I have one of those page-a-day calendars with a new “insult from Shakespeare” on each page. (Actually, I have three of them. The others are a cross-stitch-a-day and an Atkins-tip-a-day. May I just say that I think the newer styles of these calendars that force Saturday and Sunday to share a page are a ripoff? Uh, that is, in the sense that there’s nothing to rip off when Sunday comes along.)

Today’s quote is one of those lines from Shakespeare that sounds weirdly modern:

Draw, you rogue, or I’ll so carbonado your shanks. — King Lear: 2.2.34-35

(Kent to Oswald, steward to King Lear’s evil daughter, Goneril)

As in, “he’s so not into you” or “she’s so dissing him”? I thought this was a very recent formulation, and had mildly disdained it, though I’m sure I’ve used it. I found a sub-category of this usage mentioned on a linguistics blog as “the So Not negative”, but without any history. Even the lovely Language Log seems not to have taken up this question, though it’s hard to tell when you’re trying to search on the word “so”.

There are plenty of normal uses where the degree of the “so” is designed to be proven or balanced with a “that” or “because”, as in this poem or the classic comedy bit — “My dog Buster is so lazy…” — “How lazy is he?” And if you translate the “I’ll so [verb]” formulation into “How I’ll [verb]” — like “How I’ll miss you” — the first one doesn’t seem so much like teen-speak (but maybe that’s because I’m using a verb like “miss” instead of “diss”!).

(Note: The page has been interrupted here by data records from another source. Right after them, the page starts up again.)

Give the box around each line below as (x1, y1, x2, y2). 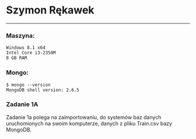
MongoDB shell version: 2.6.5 (6, 87, 80, 93)
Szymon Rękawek (6, 4, 94, 17)
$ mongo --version (6, 82, 51, 88)
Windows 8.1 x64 (6, 45, 45, 51)
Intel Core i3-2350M (6, 50, 57, 56)
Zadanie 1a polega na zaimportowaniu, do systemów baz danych (6, 113, 162, 120)
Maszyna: (6, 32, 35, 40)
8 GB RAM (6, 55, 27, 61)
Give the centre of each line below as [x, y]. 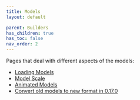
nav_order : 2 [22, 44]
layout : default [26, 17]
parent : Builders [27, 28]
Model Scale [30, 78]
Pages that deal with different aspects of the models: [70, 61]
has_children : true [30, 33]
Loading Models [34, 72]
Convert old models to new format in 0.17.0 [66, 91]
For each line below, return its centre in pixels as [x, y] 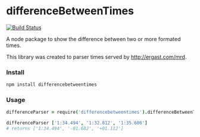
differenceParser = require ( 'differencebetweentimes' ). [77, 112]
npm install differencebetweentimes [51, 85]
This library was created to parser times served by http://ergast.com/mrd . [96, 57]
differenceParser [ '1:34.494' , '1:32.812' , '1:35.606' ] [77, 123]
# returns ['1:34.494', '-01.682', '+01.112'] [65, 129]
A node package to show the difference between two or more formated [93, 39]
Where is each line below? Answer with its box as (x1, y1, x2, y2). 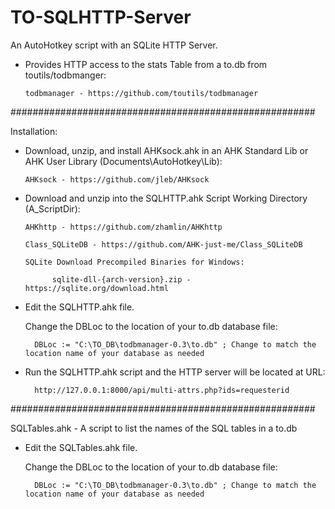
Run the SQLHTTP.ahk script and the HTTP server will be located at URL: (24, 366, 326, 378)
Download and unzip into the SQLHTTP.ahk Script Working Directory (24, 192, 308, 204)
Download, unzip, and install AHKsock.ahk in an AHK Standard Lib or (24, 144, 309, 156)
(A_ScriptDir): (24, 202, 81, 215)
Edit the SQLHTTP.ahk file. (24, 301, 135, 313)
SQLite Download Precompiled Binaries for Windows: (24, 257, 245, 267)
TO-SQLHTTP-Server (10, 6, 192, 29)
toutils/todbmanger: (24, 69, 107, 81)
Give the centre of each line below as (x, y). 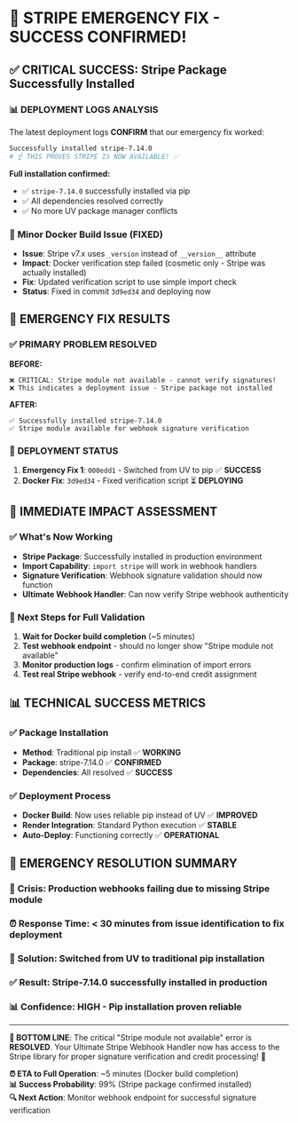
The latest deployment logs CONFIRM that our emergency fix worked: (137, 131)
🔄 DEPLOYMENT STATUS (64, 450)
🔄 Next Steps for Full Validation (77, 617)
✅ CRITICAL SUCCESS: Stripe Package (118, 70)
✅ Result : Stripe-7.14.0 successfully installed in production (138, 982)
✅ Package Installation (59, 733)
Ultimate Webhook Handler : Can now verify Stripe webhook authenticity (155, 594)
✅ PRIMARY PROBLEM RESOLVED (83, 344)
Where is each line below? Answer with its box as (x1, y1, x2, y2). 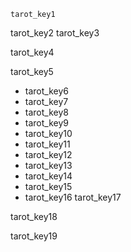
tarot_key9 (24, 117, 69, 129)
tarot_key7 (24, 96, 69, 107)
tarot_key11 (24, 138, 71, 150)
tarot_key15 (24, 181, 73, 192)
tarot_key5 (10, 66, 54, 77)
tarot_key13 (24, 160, 73, 171)
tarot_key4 (10, 46, 55, 58)
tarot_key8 (24, 106, 69, 118)
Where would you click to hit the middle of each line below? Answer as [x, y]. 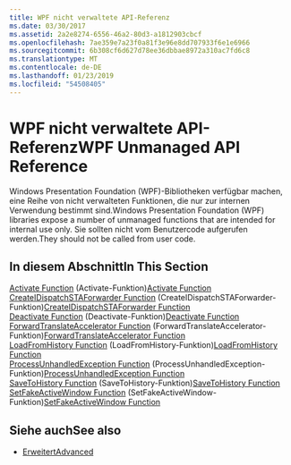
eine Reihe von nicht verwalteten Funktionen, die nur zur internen [130, 200]
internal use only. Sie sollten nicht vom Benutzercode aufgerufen [128, 229]
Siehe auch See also [65, 430]
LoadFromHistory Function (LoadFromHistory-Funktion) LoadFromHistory [144, 345]
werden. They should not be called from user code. [103, 239]
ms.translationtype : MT [54, 59]
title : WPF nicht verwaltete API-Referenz [90, 17]
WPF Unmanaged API [159, 147]
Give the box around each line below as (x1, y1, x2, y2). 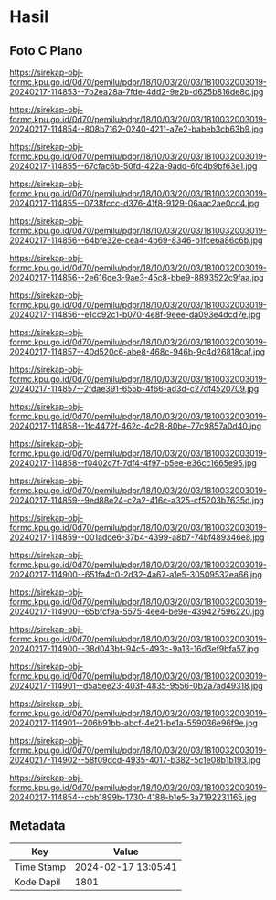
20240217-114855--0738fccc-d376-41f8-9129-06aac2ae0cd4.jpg (9, 198, 260, 208)
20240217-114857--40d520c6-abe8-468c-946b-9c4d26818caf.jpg (9, 346, 266, 357)
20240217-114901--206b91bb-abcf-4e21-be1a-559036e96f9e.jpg (9, 717, 259, 728)
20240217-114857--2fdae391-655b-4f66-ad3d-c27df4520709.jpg (9, 384, 260, 394)
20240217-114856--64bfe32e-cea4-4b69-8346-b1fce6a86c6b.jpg (9, 235, 263, 246)
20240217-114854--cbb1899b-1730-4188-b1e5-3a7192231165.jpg (9, 792, 258, 802)
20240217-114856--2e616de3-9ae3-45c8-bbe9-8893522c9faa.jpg (9, 272, 264, 282)
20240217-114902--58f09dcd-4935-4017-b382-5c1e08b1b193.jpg (9, 755, 261, 765)
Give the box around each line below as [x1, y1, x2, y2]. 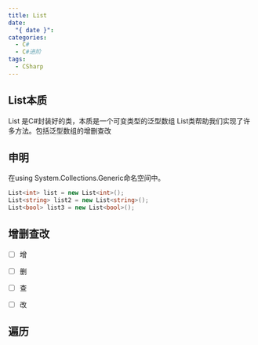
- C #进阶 [15, 48, 42, 56]
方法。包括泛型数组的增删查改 [14, 126, 111, 135]
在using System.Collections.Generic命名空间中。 [8, 174, 165, 183]
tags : [8, 56, 26, 64]
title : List [8, 11, 47, 20]
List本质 [8, 94, 48, 107]
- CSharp [15, 63, 44, 71]
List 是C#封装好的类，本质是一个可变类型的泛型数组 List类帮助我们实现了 [8, 116, 244, 126]
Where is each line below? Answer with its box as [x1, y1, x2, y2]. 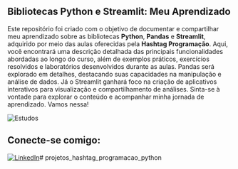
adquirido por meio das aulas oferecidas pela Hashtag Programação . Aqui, [7, 39, 228, 48]
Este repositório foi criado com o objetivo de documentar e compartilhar [7, 24, 219, 33]
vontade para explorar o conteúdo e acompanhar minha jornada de [7, 92, 205, 101]
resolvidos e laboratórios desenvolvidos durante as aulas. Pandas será [7, 62, 215, 70]
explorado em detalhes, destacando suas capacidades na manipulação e [7, 70, 222, 78]
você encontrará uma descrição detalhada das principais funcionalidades [7, 47, 223, 55]
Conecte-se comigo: [7, 134, 101, 146]
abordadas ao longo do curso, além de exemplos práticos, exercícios [7, 55, 210, 63]
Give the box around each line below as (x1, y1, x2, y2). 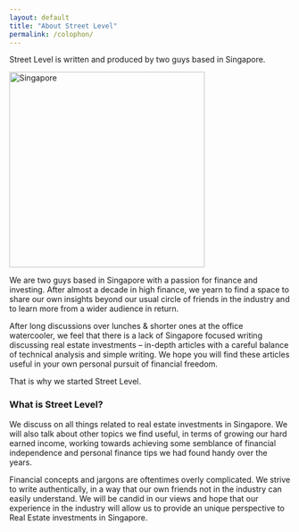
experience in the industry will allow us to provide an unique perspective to (9, 502, 286, 513)
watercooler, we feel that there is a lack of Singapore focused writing (9, 330, 263, 341)
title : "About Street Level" (9, 21, 118, 30)
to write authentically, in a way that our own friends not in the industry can (9, 484, 283, 494)
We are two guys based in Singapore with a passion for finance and (9, 274, 258, 286)
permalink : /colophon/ (9, 30, 94, 38)
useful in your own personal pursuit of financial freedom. (9, 359, 219, 369)
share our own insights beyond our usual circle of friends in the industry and (9, 294, 290, 305)
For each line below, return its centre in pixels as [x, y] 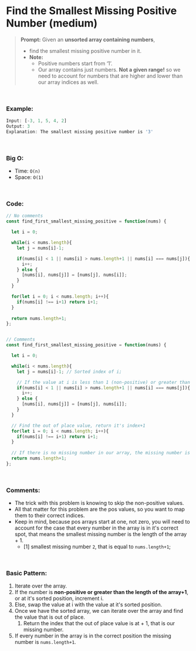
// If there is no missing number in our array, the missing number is [101, 453]
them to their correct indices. [50, 515]
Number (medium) [52, 23]
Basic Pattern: [27, 574]
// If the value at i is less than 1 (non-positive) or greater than [104, 382]
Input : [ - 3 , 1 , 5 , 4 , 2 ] [36, 121]
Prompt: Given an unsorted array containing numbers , [88, 39]
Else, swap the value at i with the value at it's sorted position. [88, 605]
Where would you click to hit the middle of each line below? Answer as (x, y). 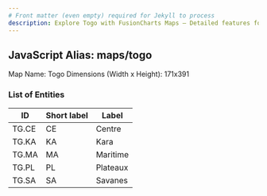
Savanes (112, 180)
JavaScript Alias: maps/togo (80, 55)
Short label (67, 115)
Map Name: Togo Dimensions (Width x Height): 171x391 (99, 74)
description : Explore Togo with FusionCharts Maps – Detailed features (129, 23)
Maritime (112, 154)
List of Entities (37, 94)
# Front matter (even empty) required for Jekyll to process (112, 15)
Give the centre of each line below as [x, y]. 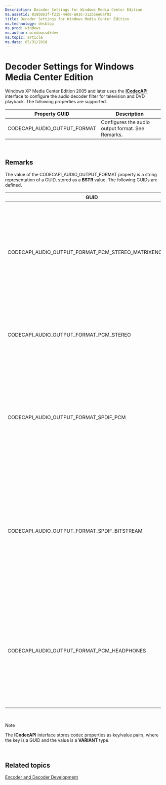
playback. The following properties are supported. [56, 101]
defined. [14, 185]
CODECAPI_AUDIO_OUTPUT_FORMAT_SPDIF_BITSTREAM [75, 531]
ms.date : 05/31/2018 [26, 42]
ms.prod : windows [23, 28]
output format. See [123, 128]
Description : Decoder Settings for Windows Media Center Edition [74, 10]
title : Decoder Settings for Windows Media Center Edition [67, 19]
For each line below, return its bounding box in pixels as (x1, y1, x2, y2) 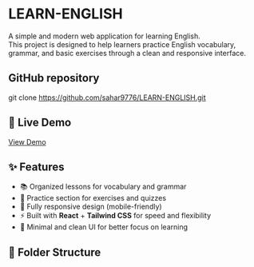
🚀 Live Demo (8, 116, 72, 130)
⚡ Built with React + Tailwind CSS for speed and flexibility (19, 211, 212, 221)
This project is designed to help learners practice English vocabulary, (8, 39, 236, 49)
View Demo (8, 137, 46, 146)
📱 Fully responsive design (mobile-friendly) (19, 201, 162, 212)
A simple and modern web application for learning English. (8, 31, 201, 41)
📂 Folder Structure (8, 245, 101, 259)
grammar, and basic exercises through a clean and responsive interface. (8, 48, 246, 58)
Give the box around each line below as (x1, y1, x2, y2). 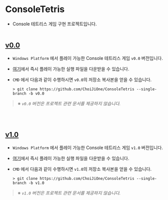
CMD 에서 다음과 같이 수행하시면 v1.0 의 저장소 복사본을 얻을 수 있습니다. (12, 166, 152, 172)
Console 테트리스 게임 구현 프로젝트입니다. (12, 21, 97, 27)
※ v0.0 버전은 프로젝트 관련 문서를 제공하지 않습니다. (17, 100, 121, 106)
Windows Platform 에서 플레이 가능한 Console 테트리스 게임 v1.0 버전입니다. (12, 145, 163, 151)
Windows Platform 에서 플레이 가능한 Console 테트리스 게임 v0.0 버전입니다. (12, 55, 163, 61)
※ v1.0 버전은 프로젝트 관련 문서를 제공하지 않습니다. (17, 190, 121, 196)
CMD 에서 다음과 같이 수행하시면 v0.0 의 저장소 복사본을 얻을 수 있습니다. (12, 77, 152, 83)
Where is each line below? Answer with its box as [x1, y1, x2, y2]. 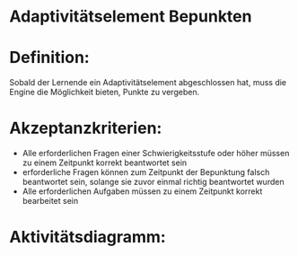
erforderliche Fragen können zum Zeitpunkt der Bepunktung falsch [22, 167, 270, 178]
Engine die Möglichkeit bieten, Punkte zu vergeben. [9, 87, 200, 98]
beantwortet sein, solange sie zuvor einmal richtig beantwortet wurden [22, 177, 285, 188]
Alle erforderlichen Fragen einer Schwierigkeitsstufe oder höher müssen [22, 148, 290, 159]
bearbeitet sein [22, 196, 79, 207]
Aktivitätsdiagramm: [9, 227, 166, 248]
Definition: [9, 48, 90, 68]
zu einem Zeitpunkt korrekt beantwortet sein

I guess I can now use it confidently, knowing that even Shakespeare sounded like a mall rat from time to time.

(By the way, there seems to be some disagreement over what “carbonado” means. My calendar defined it as cutting into strips or cubes, but some other sources I found suggested it was more like slashing or scoring the outside of the meat to make it cook faster. It makes an excellent threat either way, and “I’ll so carbonado your shanks” sounds positively piratical.)